The Role of the Liver and Brain in Weight Regulation
In the new study, researchers led by Lauren Woodie at the University of Pennsylvania explored how disruptions to the liver’s circadian rhythms affect feeding behavior. To do this, they deleted key clock genes—REV-ERB⍺ and REV-ERBβ—in the liver of laboratory mice. These mice exhibited disrupted eating patterns, consuming more calories during their resting phase, which led to unhealthy weight gain. This finding suggests that the liver’s clock plays a crucial role in regulating when and how much we eat.
However, the most surprising discovery was that when the researchers severed the hepatic vagal afferent nerve (HVAN)—the neural pathway that communicates between the liver and the brain—the overeating behavior was reversed. This suggests that the liver’s disrupted circadian rhythm sends signals to the brain that trigger disordered eating. Specifically, the communication between the liver and the arcuate nucleus of the brain, a key center for regulating hunger and satiety, is implicated in these behaviors.
Implications for Obesity Treatment
The researchers believe that understanding this liver-brain communication pathway could be key to developing new therapies for obesity and other metabolic disorders linked to circadian rhythm disruptions. “The implications of these findings are profound,” said Noelia Martinez-Sanchez and David Ray in a related perspective piece. “Identifying this pathway opens up the possibility of reversing the growing obesity epidemic and related diseases by targeting the disrupted circadian signaling between the liver and the brain.”

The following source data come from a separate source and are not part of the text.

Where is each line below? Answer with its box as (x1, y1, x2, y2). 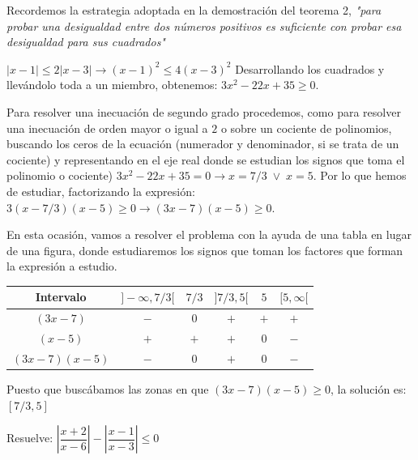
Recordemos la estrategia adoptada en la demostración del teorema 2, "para (6, 2, 382, 18)
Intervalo (35, 288, 87, 305)
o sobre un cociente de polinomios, (220, 119, 392, 136)
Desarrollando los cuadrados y (235, 60, 385, 77)
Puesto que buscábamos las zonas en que (6, 381, 209, 398)
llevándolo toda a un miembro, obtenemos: (6, 76, 218, 93)
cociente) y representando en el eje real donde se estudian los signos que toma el (6, 151, 405, 168)
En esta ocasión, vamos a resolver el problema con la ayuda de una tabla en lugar (6, 226, 412, 243)
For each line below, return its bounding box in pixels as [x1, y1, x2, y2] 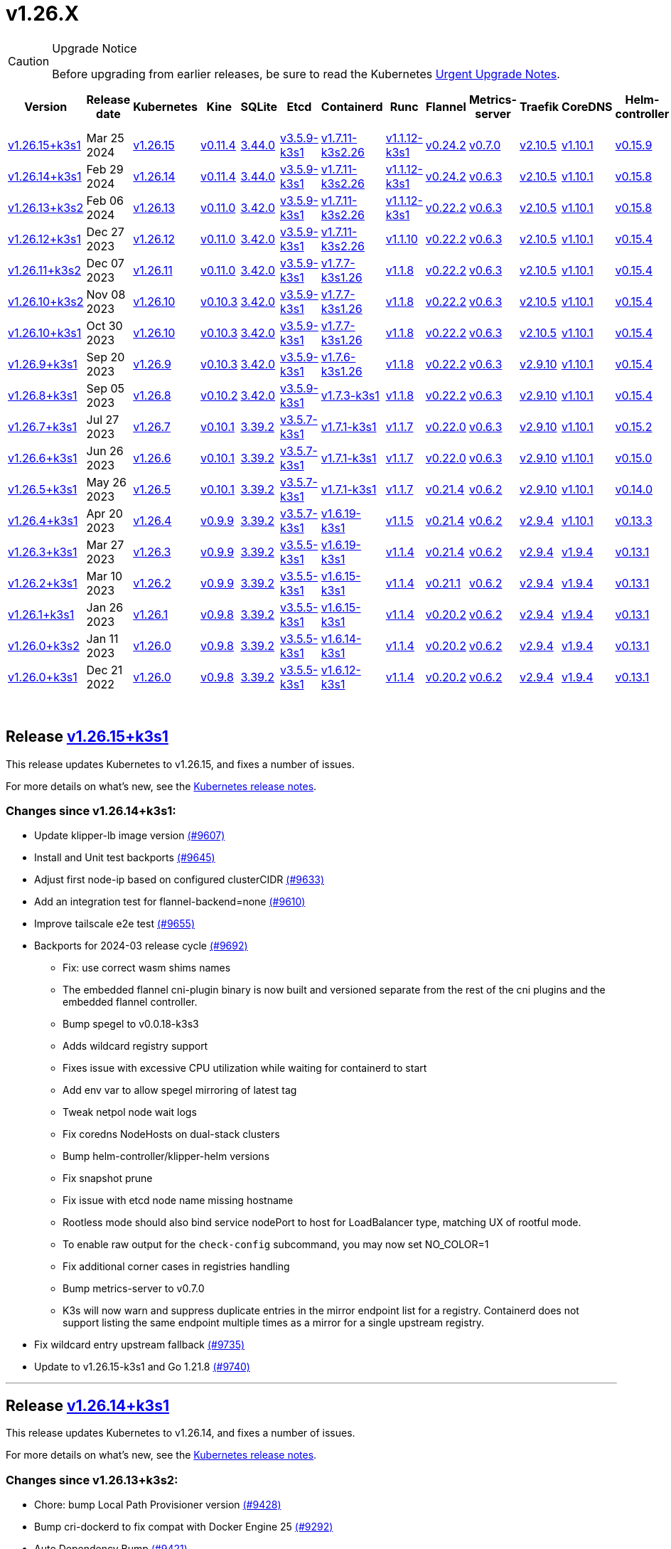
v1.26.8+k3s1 [8, 388, 77, 403]
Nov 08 [86, 287, 126, 302]
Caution [8, 53, 50, 68]
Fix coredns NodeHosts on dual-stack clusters [63, 1128, 280, 1141]
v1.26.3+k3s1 [8, 544, 77, 559]
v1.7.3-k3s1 [321, 388, 380, 403]
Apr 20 [86, 506, 123, 521]
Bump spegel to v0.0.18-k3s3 [63, 1018, 199, 1031]
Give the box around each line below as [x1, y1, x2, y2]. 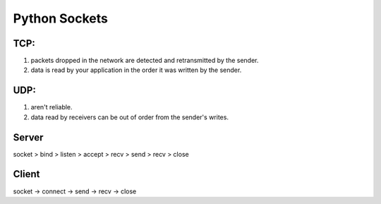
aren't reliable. [30, 103, 73, 112]
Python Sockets [13, 11, 109, 26]
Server [13, 131, 44, 143]
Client [13, 168, 40, 180]
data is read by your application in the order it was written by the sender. [30, 66, 242, 74]
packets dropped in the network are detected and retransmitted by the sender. [30, 56, 259, 65]
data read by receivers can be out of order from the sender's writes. [30, 113, 229, 121]
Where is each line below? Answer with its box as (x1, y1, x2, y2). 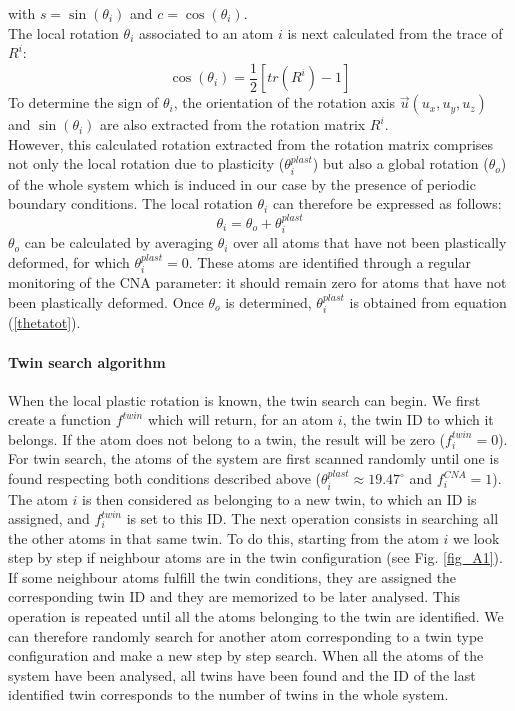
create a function (8, 409, 112, 430)
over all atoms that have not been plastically (233, 232, 507, 253)
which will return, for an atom (147, 409, 334, 430)
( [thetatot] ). (8, 312, 81, 333)
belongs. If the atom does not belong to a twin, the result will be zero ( (8, 428, 446, 449)
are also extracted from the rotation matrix (100, 114, 366, 135)
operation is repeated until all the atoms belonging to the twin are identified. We (8, 606, 504, 627)
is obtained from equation (349, 291, 507, 312)
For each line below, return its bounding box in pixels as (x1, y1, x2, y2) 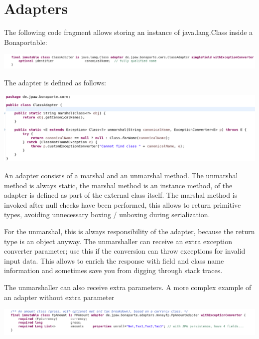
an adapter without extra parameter (4, 292, 115, 302)
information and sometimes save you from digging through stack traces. (4, 265, 223, 276)
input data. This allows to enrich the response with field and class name (4, 255, 224, 266)
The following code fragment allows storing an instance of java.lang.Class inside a (4, 27, 253, 37)
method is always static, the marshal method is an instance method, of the (4, 180, 233, 190)
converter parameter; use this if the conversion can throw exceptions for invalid (4, 246, 246, 256)
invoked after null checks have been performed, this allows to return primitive (4, 199, 241, 210)
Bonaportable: (4, 36, 47, 47)
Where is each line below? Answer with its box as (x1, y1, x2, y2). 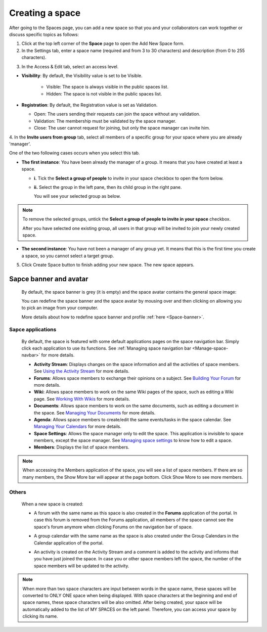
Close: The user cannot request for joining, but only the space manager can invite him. (34, 125, 210, 131)
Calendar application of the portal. (34, 540, 104, 546)
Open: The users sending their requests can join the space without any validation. (34, 111, 200, 117)
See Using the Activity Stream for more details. (34, 368, 130, 374)
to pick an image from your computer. (21, 305, 98, 311)
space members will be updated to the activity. (34, 563, 130, 569)
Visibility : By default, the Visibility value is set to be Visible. (21, 72, 143, 79)
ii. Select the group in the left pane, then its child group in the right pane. (34, 184, 182, 190)
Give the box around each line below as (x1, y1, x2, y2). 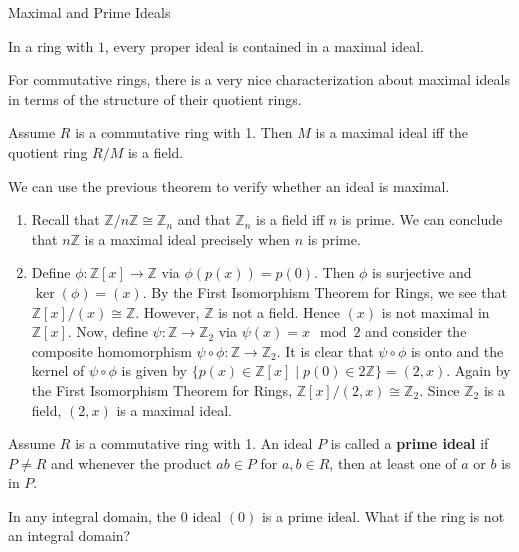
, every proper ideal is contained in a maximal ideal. (104, 35, 424, 56)
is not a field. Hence (218, 301, 340, 322)
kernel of (31, 360, 85, 381)
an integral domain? (8, 525, 131, 546)
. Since (419, 379, 460, 400)
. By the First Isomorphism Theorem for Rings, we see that (142, 281, 507, 302)
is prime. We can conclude (341, 209, 503, 230)
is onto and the (410, 340, 504, 361)
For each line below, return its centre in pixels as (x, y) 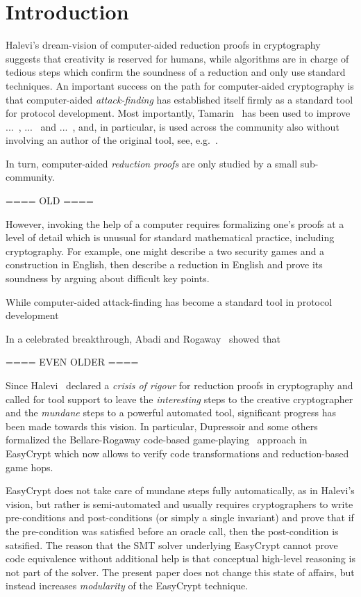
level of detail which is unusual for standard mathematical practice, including (170, 237)
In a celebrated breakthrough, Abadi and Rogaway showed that (143, 338)
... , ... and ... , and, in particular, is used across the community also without (173, 126)
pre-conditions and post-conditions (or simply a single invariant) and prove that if (180, 517)
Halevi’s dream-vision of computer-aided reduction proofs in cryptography (163, 45)
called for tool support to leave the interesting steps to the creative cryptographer (179, 399)
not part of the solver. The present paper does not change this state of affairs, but (180, 572)
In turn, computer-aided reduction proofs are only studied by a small (152, 163)
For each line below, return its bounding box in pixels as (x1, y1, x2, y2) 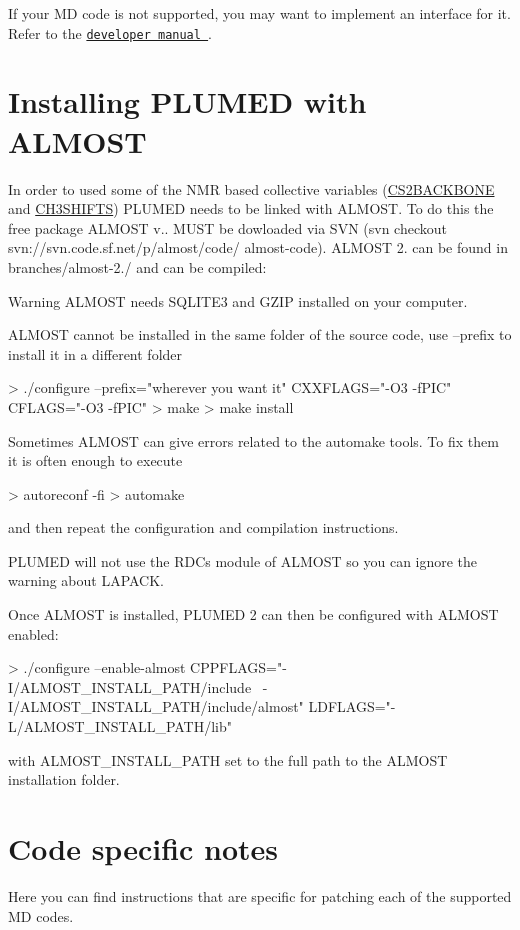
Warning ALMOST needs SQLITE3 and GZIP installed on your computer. (8, 290, 468, 311)
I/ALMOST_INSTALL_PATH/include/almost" (8, 696, 304, 717)
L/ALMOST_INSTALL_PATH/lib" (8, 716, 233, 737)
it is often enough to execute (8, 450, 183, 471)
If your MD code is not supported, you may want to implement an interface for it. (8, 3, 511, 23)
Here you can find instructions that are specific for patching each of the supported (8, 885, 512, 906)
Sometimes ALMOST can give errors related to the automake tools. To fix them (8, 430, 499, 451)
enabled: (8, 623, 59, 644)
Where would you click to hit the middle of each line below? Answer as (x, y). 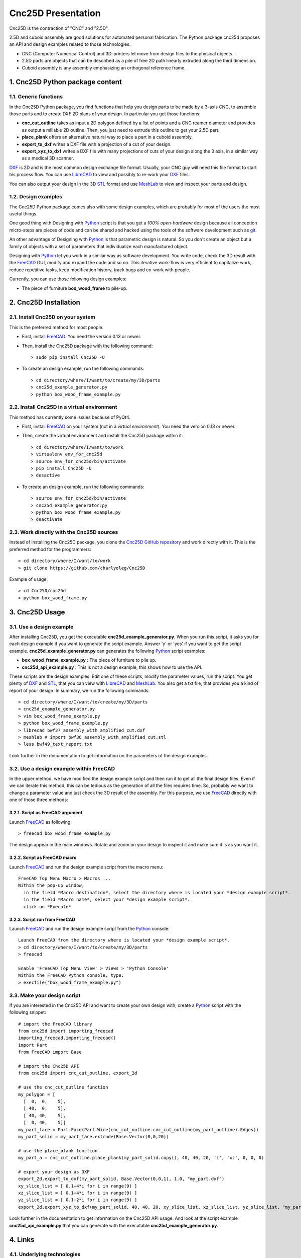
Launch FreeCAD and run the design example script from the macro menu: (86, 867)
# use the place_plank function (58, 1151)
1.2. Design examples (36, 197)
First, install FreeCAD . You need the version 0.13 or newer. (82, 337)
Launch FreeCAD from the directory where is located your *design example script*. (124, 940)
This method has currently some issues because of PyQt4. (70, 417)
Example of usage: (29, 579)
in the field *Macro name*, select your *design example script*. (107, 900)
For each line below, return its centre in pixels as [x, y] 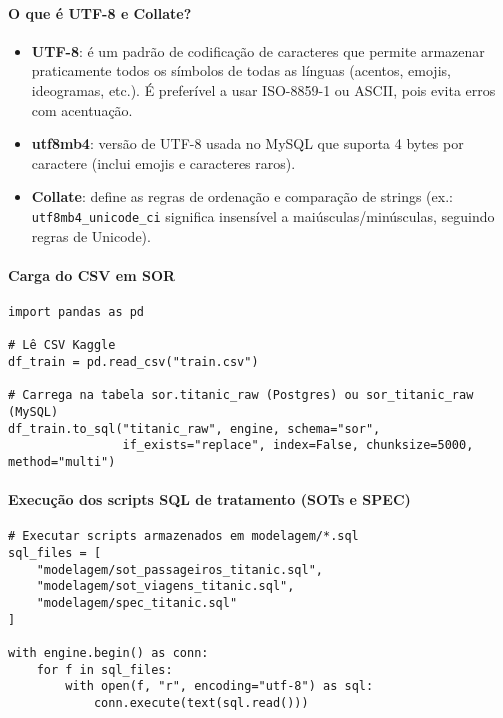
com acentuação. [82, 109]
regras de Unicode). [91, 235]
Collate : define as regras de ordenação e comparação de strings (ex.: [242, 196]
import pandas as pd [76, 312]
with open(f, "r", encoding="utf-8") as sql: [219, 686]
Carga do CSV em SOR [92, 274]
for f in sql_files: [104, 669]
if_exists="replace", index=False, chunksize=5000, [298, 445]
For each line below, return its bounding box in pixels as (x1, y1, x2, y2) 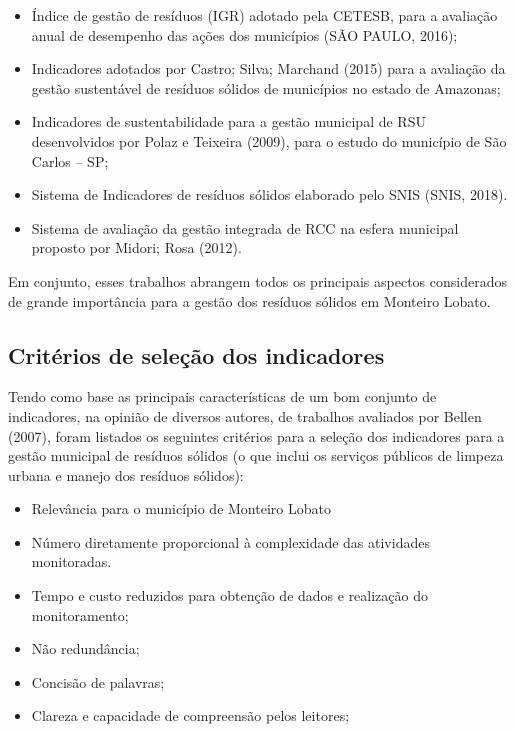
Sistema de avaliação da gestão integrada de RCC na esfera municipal (31, 217, 459, 238)
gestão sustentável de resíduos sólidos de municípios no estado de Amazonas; (31, 77, 501, 98)
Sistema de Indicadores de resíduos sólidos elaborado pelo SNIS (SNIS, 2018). (31, 184, 508, 205)
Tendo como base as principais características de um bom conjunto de (8, 386, 437, 407)
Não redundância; (31, 638, 140, 659)
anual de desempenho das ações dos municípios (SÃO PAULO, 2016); (31, 24, 458, 45)
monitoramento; (31, 604, 129, 625)
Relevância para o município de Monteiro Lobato (31, 498, 331, 519)
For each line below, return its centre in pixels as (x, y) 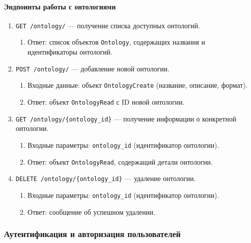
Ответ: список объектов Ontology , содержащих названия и (116, 42)
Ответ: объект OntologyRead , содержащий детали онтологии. (120, 161)
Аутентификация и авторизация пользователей (93, 234)
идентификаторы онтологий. (70, 52)
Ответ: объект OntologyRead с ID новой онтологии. (106, 102)
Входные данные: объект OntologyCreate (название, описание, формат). (138, 85)
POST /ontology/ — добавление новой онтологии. (93, 68)
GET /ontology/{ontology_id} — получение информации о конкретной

The study sheds light on the importance of maintaining circadian alignment for overall health, particularly for managing body weight. By addressing the neural pathways involved in circadian disruptions, scientists may be able to develop targeted treatments that help individuals restore balance between their internal clocks—potentially offering a new avenue for tackling the global obesity crisis.
Conclusion
The research highlights how vital circadian rhythms are for regulating healthy eating habits and metabolism. With further exploration of the liver’s role in this process, scientists are closer than ever to uncovering innovative treatments for obesity and metabolic disorders linked to circadian misalignment. By fixing the body’s internal clocks, it may soon be possible to address some of the most prevalent health challenges of modern life.
The study, “Hepatic vagal afferents convey clock-dependent signals to regulate circadian food intake,” was published on November 7, 2024, in Science.